Place aux choses sérieuses ! Ce soir à Ljubljana s’est achevée la préparation de l’Equipe de France, une série d’une dizaine de matches d’un niveau assez inégal, où les Bleus nous auront tout à la fois ravis et frustrés, rassurés et inquiétés. Bref, une préparation comme on en voit finalement assez souvent, à ceci près : Vincent Collet et son staff n’ont pas traîné pour décider qui serait du voyage en Slovénie, ce qui est fatalement un signe positif pour le vécu collectif, les automatismes des douze sélectionnés. Enfin, aucun de nos joueurs ne s’est sérieusement blessé lors de ces matchs amicaux, ce qui est évidemment primordial avant d’aborder l’Euro.

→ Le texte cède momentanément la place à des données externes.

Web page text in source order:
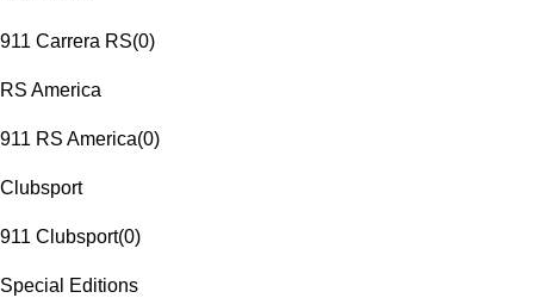
911 Carrera RS(0)
RS America
911 RS America(0)
Clubsport
911 Clubsport(0)
Special Editions
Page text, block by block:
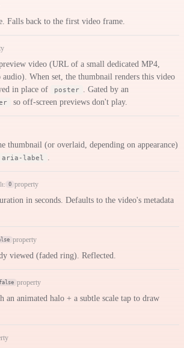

Sur le bilan comptable en lui-même, ne lui donnons pas une importance exagérée. La France termine avec 7 victoires pour 3 défaites. Ce qui ne veut pas dire grand-chose. Elle aura relativement facilement assuré face aux équipes les moins prestigieuses, du genre de celles qu’elle devra écarter au premier tour de l’Eurobasket. En revanche, si elle s’en est sortie - de peu - face à la Serbie et la Slovénie (deux équipes qui semblent à même de jouer les outsiders dans les jours qui viennent), elle s’est cassée les dents sur les deux vrais gros morceaux qui lui étaient opposés, Grèce et Espagne. Deux favoris pour le titre.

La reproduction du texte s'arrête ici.